**YOUR TASK:** Copy the entries below exactly. Images do not belong in the copy.
::::::
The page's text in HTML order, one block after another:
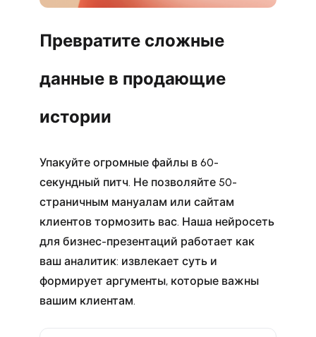
Превратите сложные
данные в продающие
истории
Упакуйте огромные файлы в 60-
секундный питч. Не позволяйте 50-
страничным мануалам или сайтам
клиентов тормозить вас. Наша нейросеть
для бизнес-презентаций работает как
ваш аналитик: извлекает суть и
формирует аргументы, которые важны
вашим клиентам.
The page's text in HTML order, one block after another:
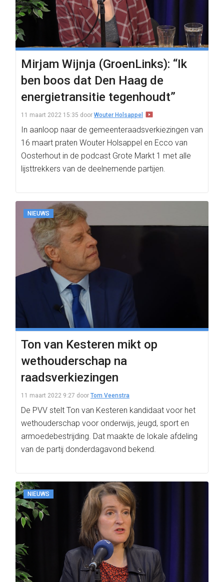
Mirjam Wijnja (GroenLinks): “Ik
ben boos dat Den Haag de
energietransitie tegenhoudt”
11 maart 2022 15:35 door Wouter Holsappel
In aanloop naar de gemeenteraadsverkiezingen van
16 maart praten Wouter Holsappel en Ecco van
Oosterhout in de podcast Grote Markt 1 met alle
lijsttrekkers van de deelnemende partijen.
NIEUWS
Ton van Kesteren mikt op
wethouderschap na
raadsverkiezingen
11 maart 2022 9:27 door Tom Veenstra
De PVV stelt Ton van Kesteren kandidaat voor het
wethouderschap voor onderwijs, jeugd, sport en
armoedebestrijding. Dat maakte de lokale afdeling
van de partij donderdagavond bekend.
NIEUWS
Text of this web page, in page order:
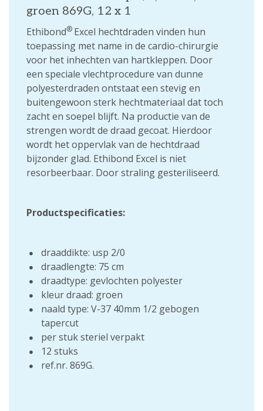
groen 869G, 12 x 1
Ethibond® Excel hechtdraden vinden hun
toepassing met name in de cardio-chirurgie
voor het inhechten van hartkleppen. Door
een speciale vlechtprocedure van dunne
polyesterdraden ontstaat een stevig en
buitengewoon sterk hechtmateriaal dat toch
zacht en soepel blijft. Na productie van de
strengen wordt de draad gecoat. Hierdoor
wordt het oppervlak van de hechtdraad
bijzonder glad. Ethibond Excel is niet
resorbeerbaar. Door straling gesteriliseerd.
Productspecificaties:
draaddikte: usp 2/0
draadlengte: 75 cm
draadtype: gevlochten polyester
kleur draad: groen
naald type: V-37 40mm 1/2 gebogen
tapercut
per stuk steriel verpakt
12 stuks
ref.nr. 869G.
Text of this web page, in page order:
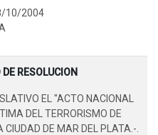
10/2004
DE RESOLUCION
EL "ACTO NACIONAL
DEL TERRORISMO DE
CIUDAD DE MAR DEL PLATA.-.
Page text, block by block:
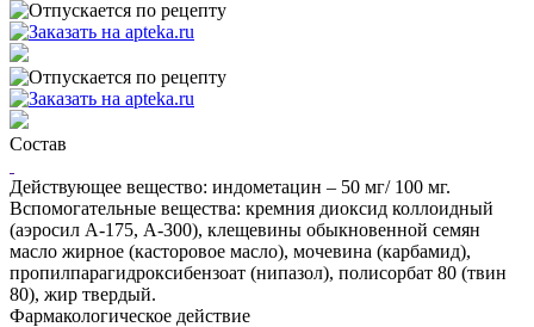
Состав
Действующее вещество: индометацин – 50 мг/ 100 мг.
Вспомогательные вещества: кремния диоксид коллоидный
(аэросил А-175, А-300), клещевины обыкновенной семян
масло жирное (касторовое масло), мочевина (карбамид),
пропилпарагидроксибензоат (нипазол), полисорбат 80 (твин
80), жир твердый.
Фармакологическое действие
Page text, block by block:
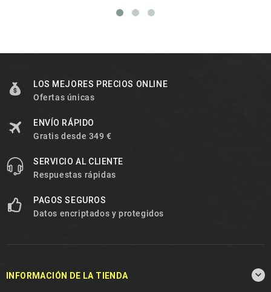
LOS MEJORES PRECIOS ONLINE
Ofertas únicas
ENVÍO RÁPIDO
Gratis desde 349 €
SERVICIO AL CLIENTE
Respuestas rápidas
PAGOS SEGUROS
Datos encriptados y protegidos
INFORMACIÓN DE LA TIENDA 
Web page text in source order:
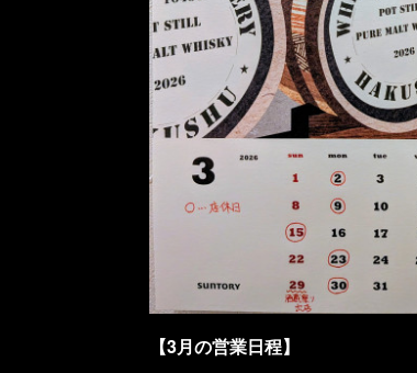
【3月の営業日程】
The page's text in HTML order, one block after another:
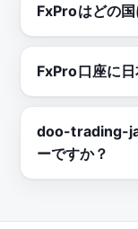
FxProはどの
FxPro口座に
doo-trading-
ーですか？
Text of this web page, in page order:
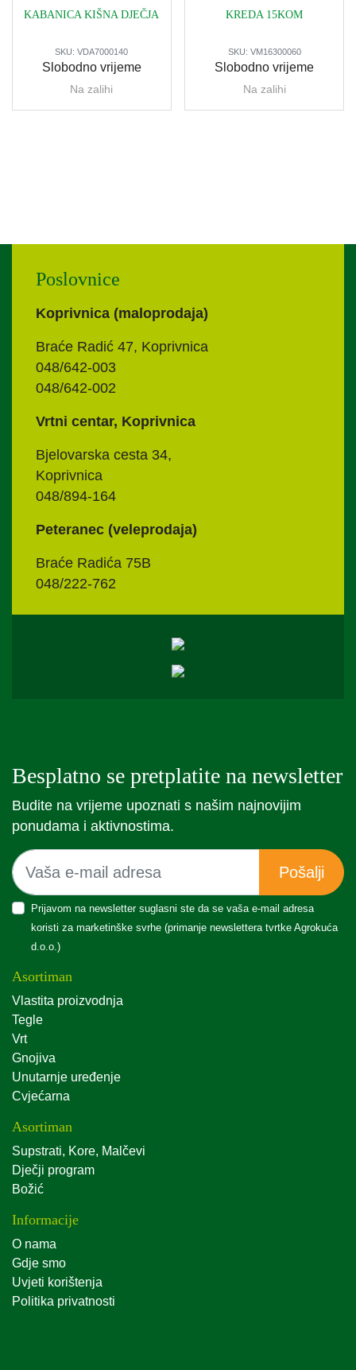
KABANICA KIŠNA DJEČJA
SKU:VDA7000140
Slobodno vrijeme
Na zalihi
KREDA 15KOM
SKU: VM16300060
Slobodno vrijeme
Na zalihi
Poslovnice
Koprivnica (maloprodaja)
Braće Radić 47, Koprivnica
048/642-003
048/642-002
Vrtni centar, Koprivnica
Bjelovarska cesta 34,
Koprivnica
048/894-164
Peteranec (veleprodaja)
Braće Radića 75B
048/222-762
Besplatno se pretplatite na newsletter
Budite na vrijeme upoznati s našim najnovijim
ponudama i aktivnostima.
Pošalji
Prijavom na newsletter suglasni ste da se vaša e-mail adresa
koristi za marketinške svrhe (primanje newslettera tvrtke Agrokuća
d.o.o.)
Asortiman
Vlastita proizvodnja
Tegle
Vrt
Gnojiva
Unutarnje uređenje
Cvjećarna
Asortiman
Supstrati, Kore, Malčevi
Dječji program
Božić
Informacije
O nama
Gdje smo
Uvjeti korištenja
Politika privatnosti
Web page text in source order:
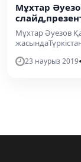
Мұхтар
Мұхтар Әуезов
23 наурыз 2019•
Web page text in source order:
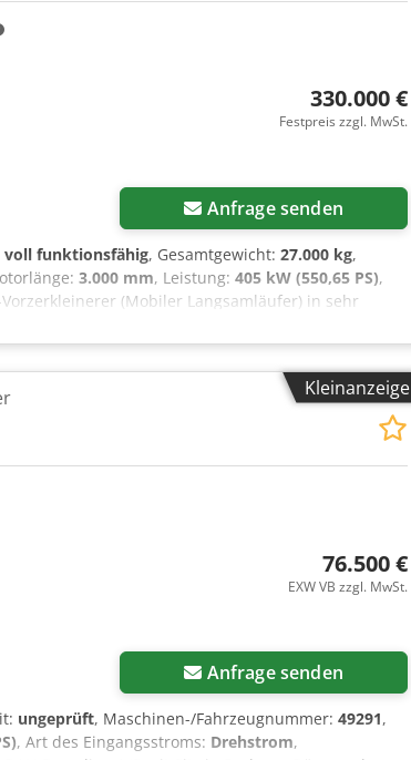
330.000 €
Festpreis zzgl. MwSt.
Anfrage senden
voll funktionsfähig, Gesamtgewicht: 27.000 kg,
3.000 mm, Leistung: 405 kW (550,65 PS),
(Mobiler Langsamläufer) in sehr
Volvo Penta 405kW/550PS, Stage 5 Dcjdpezrd Tisfx
mit 27 Tonnen; Zulassung bis 80 km/h 2 Siebkörbe
Funkfernbedienung Bunkervolumen 6,4 m³ /
durch Hannes Schirnhofer - SchirnhoferKleinanzeige
76.500 €
EXW VB zzgl. MwSt.
Anfrage senden
ungeprüft, Maschinen-/Fahrzeugnummer: 49291,
, Art des Eingangsstroms: Drehstrom,
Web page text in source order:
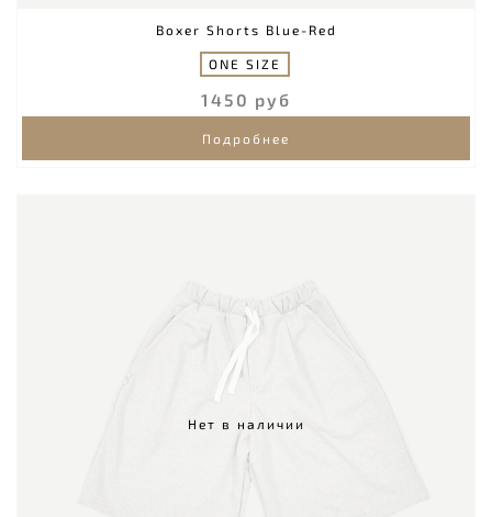
Boxer Shorts Blue-Red
ONE SIZE
1450 руб
Подробнее
Нет в наличии
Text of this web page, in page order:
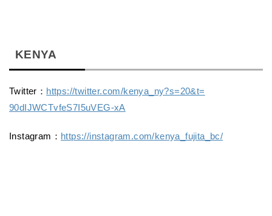
KENYA
Twitter： https://twitter.com/kenya_ny?s=20&t=
90dIJWCTvfeS7I5uVEG-xA
Instagram： https://instagram.com/kenya_fujita_bc/
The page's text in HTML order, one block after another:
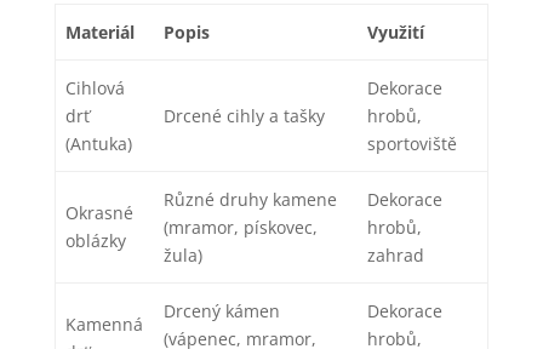
Materiál Popis Využití
Cihlová
drť
(Antuka)
Drcené cihly a tašky
Dekorace
hrobů,
sportoviště
Okrasné
oblázky
Různé druhy kamene
(mramor, pískovec,
žula)
Dekorace
hrobů,
zahrad
Kamenná
Drcený kámen
(vápenec, mramor,
Dekorace
hrobů,
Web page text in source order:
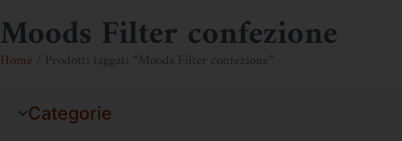
Moods Filter confezione
Home / Prodotti taggati “Moods Filter confezione”
Categorie
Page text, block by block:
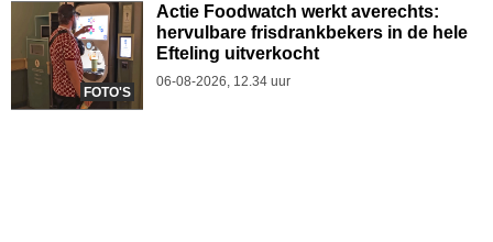
FOTO'S
Actie Foodwatch werkt averechts:
hervulbare frisdrankbekers in de hele
Efteling uitverkocht
06-08-2026, 12.34 uur
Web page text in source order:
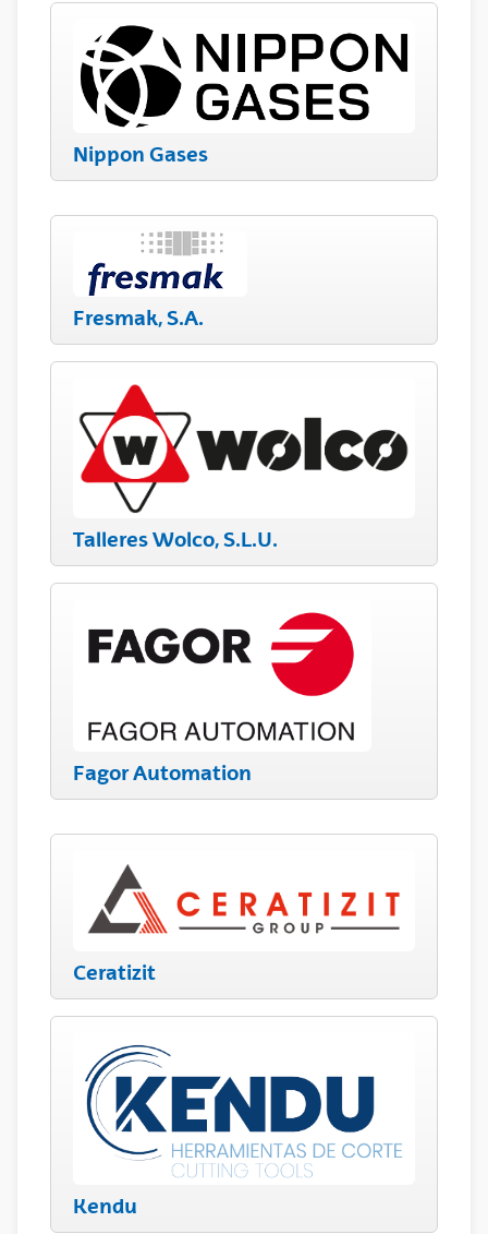
Nippon Gases
Fresmak, S.A.
Talleres Wolco, S.L.U.
Fagor Automation
Ceratizit
Kendu
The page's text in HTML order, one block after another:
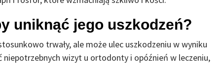
uniknąć jego uszkodzeń?
trwały, ale może ulec uszkodzeniu w wyniku
niepotrzebnych wizyt u ortodonty i opóźnień w leczeniu,
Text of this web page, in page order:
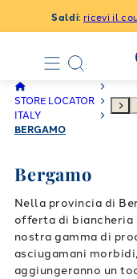
Saldi: ricevi il
STORE LOCATOR
ITALY
BERGAMO
Bergamo
Nella provincia di
offerta di biancheria
nostra gamma di
asciugamani
aggiungeranno un
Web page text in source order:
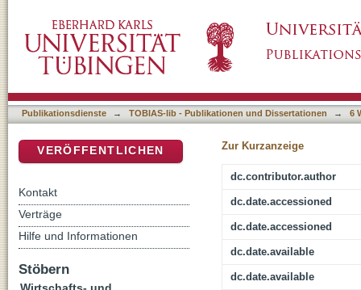
Publikationsdienste → TOBIAS-lib - Publikationen und Dissertationen → 6
Zur Kurzanzeige
dc.contributor.author
dc.date.accessioned
dc.date.accessioned
dc.date.available
dc.date.available
VERÖFFENTLICHEN
Kontakt
Verträge
Hilfe und Informationen
Stöbern
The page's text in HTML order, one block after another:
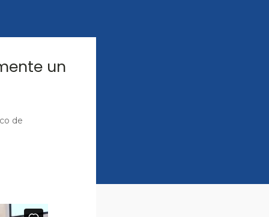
::::::
**RESULT OF THE EXERCISE:**
The page's text in HTML order, one block after another:
Превратите сложные
данные в продающие
истории
Упакуйте огромные файлы в 60-
секундный питч. Не позволяйте 50-
страничным мануалам или сайтам
клиентов тормозить вас. Наша нейросеть
для бизнес-презентаций работает как
ваш аналитик: извлекает суть и
формирует аргументы, которые важны
вашим клиентам.
The page's text in HTML order, one block after another:
Mirjam Wijnja (GroenLinks): “Ik
ben boos dat Den Haag de
energietransitie tegenhoudt”
11 maart 2022 15:35 door Wouter Holsappel
In aanloop naar de gemeenteraadsverkiezingen van
16 maart praten Wouter Holsappel en Ecco van
Oosterhout in de podcast Grote Markt 1 met alle
lijsttrekkers van de deelnemende partijen.
NIEUWS
Ton van Kesteren mikt op
wethouderschap na
raadsverkiezingen
11 maart 2022 9:27 door Tom Veenstra
De PVV stelt Ton van Kesteren kandidaat voor het
wethouderschap voor onderwijs, jeugd, sport en
armoedebestrijding. Dat maakte de lokale afdeling
van de partij donderdagavond bekend.
NIEUWS
Text of this web page, in page order:
groen 869G, 12 x 1
Ethibond® Excel hechtdraden vinden hun
toepassing met name in de cardio-chirurgie
voor het inhechten van hartkleppen. Door
een speciale vlechtprocedure van dunne
polyesterdraden ontstaat een stevig en
buitengewoon sterk hechtmateriaal dat toch
zacht en soepel blijft. Na productie van de
strengen wordt de draad gecoat. Hierdoor
wordt het oppervlak van de hechtdraad
bijzonder glad. Ethibond Excel is niet
resorbeerbaar. Door straling gesteriliseerd.
Productspecificaties:
draaddikte: usp 2/0
draadlengte: 75 cm
draadtype: gevlochten polyester
kleur draad: groen
naald type: V-37 40mm 1/2 gebogen
tapercut
per stuk steriel verpakt
12 stuks
ref.nr. 869G.
Text of this web page, in page order:
10/2004
DE RESOLUCION
EL "ACTO NACIONAL
DEL TERRORISMO DE
CIUDAD DE MAR DEL PLATA.-.
Page text, block by block:
Состав
Действующее вещество: индометацин – 50 мг/ 100 мг.
Вспомогательные вещества: кремния диоксид коллоидный
(аэросил А-175, А-300), клещевины обыкновенной семян
масло жирное (касторовое масло), мочевина (карбамид),
пропилпарагидроксибензоат (нипазол), полисорбат 80 (твин
80), жир твердый.
Фармакологическое действие
Page text, block by block:
LOS MEJORES PRECIOS ONLINE
Ofertas únicas
ENVÍO RÁPIDO
Gratis desde 349 €
SERVICIO AL CLIENTE
Respuestas rápidas
PAGOS SEGUROS
Datos encriptados y protegidos
INFORMACIÓN DE LA TIENDA 
Web page text in source order:
【3月の営業日程】
The page's text in HTML order, one block after another:
FxProはどの
FxPro口座に
doo-trading-
ーですか？
Text of this web page, in page order:
KABANICA KIŠNA DJEČJA
SKU:VDA7000140
Slobodno vrijeme
Na zalihi
KREDA 15KOM
SKU: VM16300060
Slobodno vrijeme
Na zalihi
Poslovnice
Koprivnica (maloprodaja)
Braće Radić 47, Koprivnica
048/642-003
048/642-002
Vrtni centar, Koprivnica
Bjelovarska cesta 34,
Koprivnica
048/894-164
Peteranec (veleprodaja)
Braće Radića 75B
048/222-762
Besplatno se pretplatite na newsletter
Budite na vrijeme upoznati s našim najnovijim
ponudama i aktivnostima.
Pošalji
Prijavom na newsletter suglasni ste da se vaša e-mail adresa
koristi za marketinške svrhe (primanje newslettera tvrtke Agrokuća
d.o.o.)
Asortiman
Vlastita proizvodnja
Tegle
Vrt
Gnojiva
Unutarnje uređenje
Cvjećarna
Asortiman
Supstrati, Kore, Malčevi
Dječji program
Božić
Informacije
O nama
Gdje smo
Uvjeti korištenja
Politika privatnosti
Web page text in source order:
Мұхтар
Мұхтар Әуезов
23 наурыз 2019•
Web page text in source order:
330.000 €
Festpreis zzgl. MwSt.
Anfrage senden
voll funktionsfähig, Gesamtgewicht: 27.000 kg,
3.000 mm, Leistung: 405 kW (550,65 PS),
(Mobiler Langsamläufer) in sehr
Volvo Penta 405kW/550PS, Stage 5 Dcjdpezrd Tisfx
mit 27 Tonnen; Zulassung bis 80 km/h 2 Siebkörbe
Funkfernbedienung Bunkervolumen 6,4 m³ /
durch Hannes Schirnhofer - SchirnhoferKleinanzeige
76.500 €
EXW VB zzgl. MwSt.
Anfrage senden
ungeprüft, Maschinen-/Fahrzeugnummer: 49291,
, Art des Eingangsstroms: Drehstrom,
Web page text in source order:
Boxer Shorts Blue-Red
ONE SIZE
1450 руб
Подробнее
Нет в наличии
Text of this web page, in page order:
KENYA
Twitter： https://twitter.com/kenya_ny?s=20&t=
90dIJWCTvfeS7I5uVEG-xA
Instagram： https://instagram.com/kenya_fujita_bc/
The page's text in HTML order, one block after another:
Materiál Popis Využití
Cihlová
drť
(Antuka)
Drcené cihly a tašky
Dekorace
hrobů,
sportoviště
Okrasné
oblázky
Různé druhy kamene
(mramor, pískovec,
žula)
Dekorace
hrobů,
zahrad
Kamenná
Drcený kámen
(vápenec, mramor,
Dekorace
hrobů,
Web page text in source order:
Moods Filter confezione
Home / Prodotti taggati “Moods Filter confezione”
Categorie
Page text, block by block:
FOTO'S
Actie Foodwatch werkt averechts:
hervulbare frisdrankbekers in de hele
Efteling uitverkocht
06-08-2026, 12.34 uur
Web page text in source order:
Nippon Gases
Fresmak, S.A.
Talleres Wolco, S.L.U.
Fagor Automation
Ceratizit
Kendu
The page's text in HTML order, one block after another:
uniknąć jego uszkodzeń?
trwały, ale może ulec uszkodzeniu w wyniku
niepotrzebnych wizyt u ortodonty i opóźnień w leczeniu,
Text of this web page, in page order:
Saldi: ricevi il
STORE LOCATOR
ITALY
BERGAMO
Bergamo
Nella provincia di
offerta di biancheria
nostra gamma di
asciugamani
aggiungeranno un
Web page text in source order:
Publikationsdienste → TOBIAS-lib - Publikationen und Dissertationen → 6
Zur Kurzanzeige
dc.contributor.author
dc.date.accessioned
dc.date.accessioned
dc.date.available
dc.date.available
VERÖFFENTLICHEN
Kontakt
Verträge
Hilfe und Informationen
Stöbern
The page's text in HTML order, one block after another:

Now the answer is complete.